→ Directions for this task: Every line from the top of the records through the line containing "Darstellung des Individuellen" should be retyped exactly; the pictures should not.

→ Task data:
☆ ☆ ☆ ☆ ☆
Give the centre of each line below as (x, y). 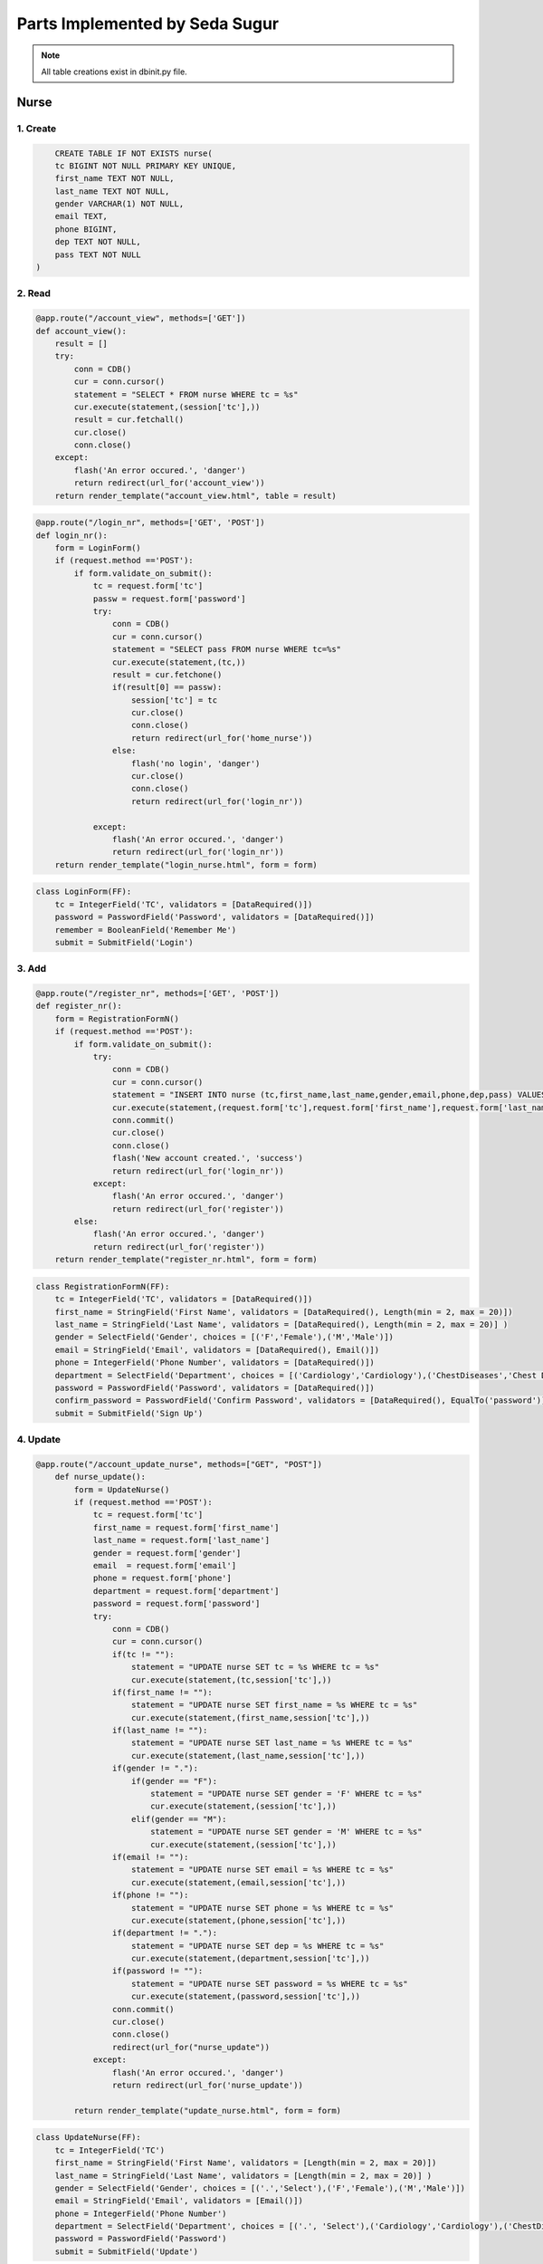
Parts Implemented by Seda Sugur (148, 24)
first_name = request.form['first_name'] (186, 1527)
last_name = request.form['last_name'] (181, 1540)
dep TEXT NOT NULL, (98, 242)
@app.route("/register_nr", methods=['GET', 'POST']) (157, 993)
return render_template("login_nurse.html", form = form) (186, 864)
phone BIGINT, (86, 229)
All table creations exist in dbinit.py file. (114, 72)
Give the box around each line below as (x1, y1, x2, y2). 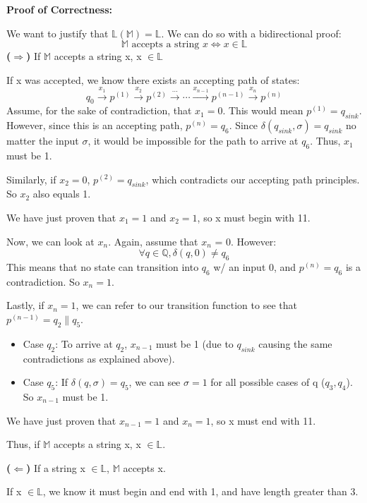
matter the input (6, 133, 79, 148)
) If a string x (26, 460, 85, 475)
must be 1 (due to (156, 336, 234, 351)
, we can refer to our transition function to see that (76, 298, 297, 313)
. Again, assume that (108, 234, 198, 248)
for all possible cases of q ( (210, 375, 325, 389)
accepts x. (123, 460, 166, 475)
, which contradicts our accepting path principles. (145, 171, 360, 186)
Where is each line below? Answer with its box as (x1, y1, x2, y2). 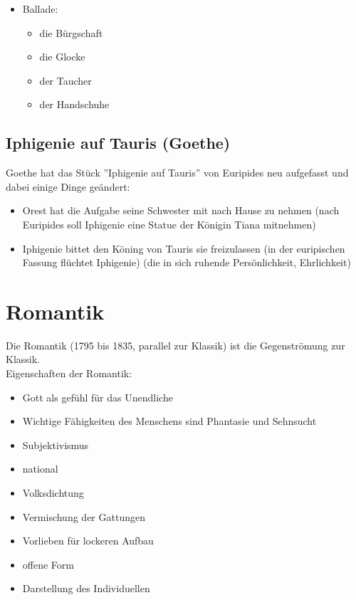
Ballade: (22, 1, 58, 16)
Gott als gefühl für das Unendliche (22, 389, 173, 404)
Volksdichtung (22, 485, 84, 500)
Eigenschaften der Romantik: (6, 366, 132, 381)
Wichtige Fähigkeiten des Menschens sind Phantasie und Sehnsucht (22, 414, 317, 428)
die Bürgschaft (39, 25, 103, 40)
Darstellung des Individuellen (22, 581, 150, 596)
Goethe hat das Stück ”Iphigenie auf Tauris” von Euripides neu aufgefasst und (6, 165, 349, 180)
☆ ☆ ☆ ☆ ☆
→ Task solution:
Give the centre of each line below as (x, y). 
Parts Implemented by Seda Sugur (148, 24)
first_name = request.form['first_name'] (186, 1527)
last_name = request.form['last_name'] (181, 1540)
dep TEXT NOT NULL, (98, 242)
@app.route("/register_nr", methods=['GET', 'POST']) (157, 993)
return render_template("login_nurse.html", form = form) (186, 864)
phone BIGINT, (86, 229)
All table creations exist in dbinit.py file. (114, 72)
Give the box around each line below as (x1, y1, x2, y2). 
matter the input (6, 133, 79, 148)
) If a string x (26, 460, 85, 475)
must be 1 (due to (156, 336, 234, 351)
, we can refer to our transition function to see that (76, 298, 297, 313)
. Again, assume that (108, 234, 198, 248)
for all possible cases of q ( (210, 375, 325, 389)
accepts x. (123, 460, 166, 475)
, which contradicts our accepting path principles. (145, 171, 360, 186)
Where is each line below? Answer with its box as (x1, y1, x2, y2). 
Ballade: (22, 1, 58, 16)
Gott als gefühl für das Unendliche (22, 389, 173, 404)
Volksdichtung (22, 485, 84, 500)
Eigenschaften der Romantik: (6, 366, 132, 381)
Wichtige Fähigkeiten des Menschens sind Phantasie und Sehnsucht (22, 414, 317, 428)
die Bürgschaft (39, 25, 103, 40)
Darstellung des Individuellen (22, 581, 150, 596)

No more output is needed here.